• Exercise brief: Reproduce all of the data that follows, character for character.

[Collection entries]
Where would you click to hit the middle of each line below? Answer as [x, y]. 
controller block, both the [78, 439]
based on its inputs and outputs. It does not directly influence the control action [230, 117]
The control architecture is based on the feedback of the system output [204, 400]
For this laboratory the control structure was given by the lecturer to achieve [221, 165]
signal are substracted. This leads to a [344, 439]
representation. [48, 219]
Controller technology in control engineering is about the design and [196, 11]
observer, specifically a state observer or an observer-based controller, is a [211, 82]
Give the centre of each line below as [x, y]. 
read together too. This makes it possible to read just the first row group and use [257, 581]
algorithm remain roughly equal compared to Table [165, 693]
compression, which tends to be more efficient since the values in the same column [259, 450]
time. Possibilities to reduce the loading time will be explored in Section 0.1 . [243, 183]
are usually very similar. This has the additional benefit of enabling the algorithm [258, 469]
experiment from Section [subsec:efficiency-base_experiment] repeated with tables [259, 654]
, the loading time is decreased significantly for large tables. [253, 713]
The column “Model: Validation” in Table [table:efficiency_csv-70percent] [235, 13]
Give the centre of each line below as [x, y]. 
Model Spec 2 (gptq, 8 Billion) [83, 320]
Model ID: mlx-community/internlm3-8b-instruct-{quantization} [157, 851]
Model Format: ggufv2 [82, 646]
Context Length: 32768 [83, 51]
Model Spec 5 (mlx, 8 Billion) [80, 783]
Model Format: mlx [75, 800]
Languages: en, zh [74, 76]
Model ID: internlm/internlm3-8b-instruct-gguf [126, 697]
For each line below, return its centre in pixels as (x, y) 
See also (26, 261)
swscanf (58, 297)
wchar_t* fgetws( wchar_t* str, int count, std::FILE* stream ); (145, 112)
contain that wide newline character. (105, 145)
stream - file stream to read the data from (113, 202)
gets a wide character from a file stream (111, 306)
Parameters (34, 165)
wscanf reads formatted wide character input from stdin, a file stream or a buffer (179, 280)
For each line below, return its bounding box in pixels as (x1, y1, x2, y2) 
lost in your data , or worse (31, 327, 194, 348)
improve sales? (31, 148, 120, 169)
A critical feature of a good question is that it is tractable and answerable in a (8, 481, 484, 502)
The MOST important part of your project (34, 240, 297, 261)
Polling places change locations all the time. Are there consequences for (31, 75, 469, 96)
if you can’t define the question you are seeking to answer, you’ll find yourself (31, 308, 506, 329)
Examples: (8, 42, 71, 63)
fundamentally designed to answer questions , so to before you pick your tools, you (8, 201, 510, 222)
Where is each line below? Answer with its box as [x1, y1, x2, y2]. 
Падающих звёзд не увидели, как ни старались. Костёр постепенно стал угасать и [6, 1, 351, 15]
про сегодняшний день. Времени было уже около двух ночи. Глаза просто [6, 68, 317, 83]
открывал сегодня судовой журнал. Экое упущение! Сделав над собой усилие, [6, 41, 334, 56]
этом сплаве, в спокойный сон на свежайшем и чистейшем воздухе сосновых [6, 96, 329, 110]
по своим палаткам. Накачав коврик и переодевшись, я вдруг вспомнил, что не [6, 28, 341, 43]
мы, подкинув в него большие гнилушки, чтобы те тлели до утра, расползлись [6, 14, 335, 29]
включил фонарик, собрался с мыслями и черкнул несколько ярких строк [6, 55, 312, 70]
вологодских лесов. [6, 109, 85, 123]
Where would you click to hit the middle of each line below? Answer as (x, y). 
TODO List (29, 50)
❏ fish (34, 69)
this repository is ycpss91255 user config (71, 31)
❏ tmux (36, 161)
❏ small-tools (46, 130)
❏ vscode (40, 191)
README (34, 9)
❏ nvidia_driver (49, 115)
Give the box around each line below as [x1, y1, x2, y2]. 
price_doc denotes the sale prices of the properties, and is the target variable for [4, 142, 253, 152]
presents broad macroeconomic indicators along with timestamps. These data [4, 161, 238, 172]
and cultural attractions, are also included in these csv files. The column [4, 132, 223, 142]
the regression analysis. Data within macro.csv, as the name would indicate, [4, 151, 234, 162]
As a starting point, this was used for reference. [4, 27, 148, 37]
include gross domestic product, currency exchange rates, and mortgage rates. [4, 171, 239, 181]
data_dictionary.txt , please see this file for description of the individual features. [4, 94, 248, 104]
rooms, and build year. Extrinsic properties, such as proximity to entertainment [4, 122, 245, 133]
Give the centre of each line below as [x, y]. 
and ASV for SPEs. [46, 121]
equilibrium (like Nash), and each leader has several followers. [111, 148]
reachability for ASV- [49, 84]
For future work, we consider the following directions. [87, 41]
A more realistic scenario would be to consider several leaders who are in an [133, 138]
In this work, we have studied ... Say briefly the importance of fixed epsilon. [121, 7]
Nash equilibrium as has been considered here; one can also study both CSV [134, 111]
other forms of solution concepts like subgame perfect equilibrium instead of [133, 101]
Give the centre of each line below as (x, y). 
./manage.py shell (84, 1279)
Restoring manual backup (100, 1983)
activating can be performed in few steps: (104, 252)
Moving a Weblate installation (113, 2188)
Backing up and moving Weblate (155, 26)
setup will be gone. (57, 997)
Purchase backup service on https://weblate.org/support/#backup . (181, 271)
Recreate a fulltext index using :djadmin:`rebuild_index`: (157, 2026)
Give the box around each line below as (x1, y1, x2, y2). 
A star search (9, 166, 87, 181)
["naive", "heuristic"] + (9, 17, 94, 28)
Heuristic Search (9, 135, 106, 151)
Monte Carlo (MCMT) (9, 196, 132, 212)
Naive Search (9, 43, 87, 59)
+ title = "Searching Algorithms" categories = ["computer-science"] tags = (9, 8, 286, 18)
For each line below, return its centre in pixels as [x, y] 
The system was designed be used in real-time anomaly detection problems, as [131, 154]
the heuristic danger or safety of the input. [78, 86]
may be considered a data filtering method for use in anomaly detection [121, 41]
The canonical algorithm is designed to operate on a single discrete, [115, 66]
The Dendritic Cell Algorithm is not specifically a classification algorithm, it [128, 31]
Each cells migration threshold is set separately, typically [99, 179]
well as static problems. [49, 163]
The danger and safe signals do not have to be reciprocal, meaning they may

• Expected answer:
Where would you click to hit the middle of each line below? Answer as [x, y]. 
controller block, both the [78, 439]
based on its inputs and outputs. It does not directly influence the control action [230, 117]
The control architecture is based on the feedback of the system output [204, 400]
For this laboratory the control structure was given by the lecturer to achieve [221, 165]
signal are substracted. This leads to a [344, 439]
representation. [48, 219]
Controller technology in control engineering is about the design and [196, 11]
observer, specifically a state observer or an observer-based controller, is a [211, 82]
Give the centre of each line below as [x, y]. 
read together too. This makes it possible to read just the first row group and use [257, 581]
algorithm remain roughly equal compared to Table [165, 693]
compression, which tends to be more efficient since the values in the same column [259, 450]
time. Possibilities to reduce the loading time will be explored in Section 0.1 . [243, 183]
are usually very similar. This has the additional benefit of enabling the algorithm [258, 469]
experiment from Section [subsec:efficiency-base_experiment] repeated with tables [259, 654]
, the loading time is decreased significantly for large tables. [253, 713]
The column “Model: Validation” in Table [table:efficiency_csv-70percent] [235, 13]
Give the centre of each line below as [x, y]. 
Model Spec 2 (gptq, 8 Billion) [83, 320]
Model ID: mlx-community/internlm3-8b-instruct-{quantization} [157, 851]
Model Format: ggufv2 [82, 646]
Context Length: 32768 [83, 51]
Model Spec 5 (mlx, 8 Billion) [80, 783]
Model Format: mlx [75, 800]
Languages: en, zh [74, 76]
Model ID: internlm/internlm3-8b-instruct-gguf [126, 697]
For each line below, return its centre in pixels as (x, y) 
See also (26, 261)
swscanf (58, 297)
wchar_t* fgetws( wchar_t* str, int count, std::FILE* stream ); (145, 112)
contain that wide newline character. (105, 145)
stream - file stream to read the data from (113, 202)
gets a wide character from a file stream (111, 306)
Parameters (34, 165)
wscanf reads formatted wide character input from stdin, a file stream or a buffer (179, 280)
For each line below, return its bounding box in pixels as (x1, y1, x2, y2) 
lost in your data , or worse (31, 327, 194, 348)
improve sales? (31, 148, 120, 169)
A critical feature of a good question is that it is tractable and answerable in a (8, 481, 484, 502)
The MOST important part of your project (34, 240, 297, 261)
Polling places change locations all the time. Are there consequences for (31, 75, 469, 96)
if you can’t define the question you are seeking to answer, you’ll find yourself (31, 308, 506, 329)
Examples: (8, 42, 71, 63)
fundamentally designed to answer questions , so to before you pick your tools, you (8, 201, 510, 222)
Where is each line below? Answer with its box as [x1, y1, x2, y2]. 
Падающих звёзд не увидели, как ни старались. Костёр постепенно стал угасать и [6, 1, 351, 15]
про сегодняшний день. Времени было уже около двух ночи. Глаза просто [6, 68, 317, 83]
открывал сегодня судовой журнал. Экое упущение! Сделав над собой усилие, [6, 41, 334, 56]
этом сплаве, в спокойный сон на свежайшем и чистейшем воздухе сосновых [6, 96, 329, 110]
по своим палаткам. Накачав коврик и переодевшись, я вдруг вспомнил, что не [6, 28, 341, 43]
мы, подкинув в него большие гнилушки, чтобы те тлели до утра, расползлись [6, 14, 335, 29]
включил фонарик, собрался с мыслями и черкнул несколько ярких строк [6, 55, 312, 70]
вологодских лесов. [6, 109, 85, 123]
Where would you click to hit the middle of each line below? Answer as (x, y). 
TODO List (29, 50)
❏ fish (34, 69)
this repository is ycpss91255 user config (71, 31)
❏ tmux (36, 161)
❏ small-tools (46, 130)
❏ vscode (40, 191)
README (34, 9)
❏ nvidia_driver (49, 115)
Give the box around each line below as [x1, y1, x2, y2]. 
price_doc denotes the sale prices of the properties, and is the target variable for [4, 142, 253, 152]
presents broad macroeconomic indicators along with timestamps. These data [4, 161, 238, 172]
and cultural attractions, are also included in these csv files. The column [4, 132, 223, 142]
the regression analysis. Data within macro.csv, as the name would indicate, [4, 151, 234, 162]
As a starting point, this was used for reference. [4, 27, 148, 37]
include gross domestic product, currency exchange rates, and mortgage rates. [4, 171, 239, 181]
data_dictionary.txt , please see this file for description of the individual features. [4, 94, 248, 104]
rooms, and build year. Extrinsic properties, such as proximity to entertainment [4, 122, 245, 133]
Give the centre of each line below as [x, y]. 
and ASV for SPEs. [46, 121]
equilibrium (like Nash), and each leader has several followers. [111, 148]
reachability for ASV- [49, 84]
For future work, we consider the following directions. [87, 41]
A more realistic scenario would be to consider several leaders who are in an [133, 138]
In this work, we have studied ... Say briefly the importance of fixed epsilon. [121, 7]
Nash equilibrium as has been considered here; one can also study both CSV [134, 111]
other forms of solution concepts like subgame perfect equilibrium instead of [133, 101]
Give the centre of each line below as (x, y). 
./manage.py shell (84, 1279)
Restoring manual backup (100, 1983)
activating can be performed in few steps: (104, 252)
Moving a Weblate installation (113, 2188)
Backing up and moving Weblate (155, 26)
setup will be gone. (57, 997)
Purchase backup service on https://weblate.org/support/#backup . (181, 271)
Recreate a fulltext index using :djadmin:`rebuild_index`: (157, 2026)
Give the box around each line below as (x1, y1, x2, y2). 
A star search (9, 166, 87, 181)
["naive", "heuristic"] + (9, 17, 94, 28)
Heuristic Search (9, 135, 106, 151)
Monte Carlo (MCMT) (9, 196, 132, 212)
Naive Search (9, 43, 87, 59)
+ title = "Searching Algorithms" categories = ["computer-science"] tags = (9, 8, 286, 18)
For each line below, return its centre in pixels as [x, y] 
The system was designed be used in real-time anomaly detection problems, as [131, 154]
the heuristic danger or safety of the input. [78, 86]
may be considered a data filtering method for use in anomaly detection [121, 41]
The canonical algorithm is designed to operate on a single discrete, [115, 66]
The Dendritic Cell Algorithm is not specifically a classification algorithm, it [128, 31]
Each cells migration threshold is set separately, typically [99, 179]
well as static problems. [49, 163]
The danger and safe signals do not have to be reciprocal, meaning they may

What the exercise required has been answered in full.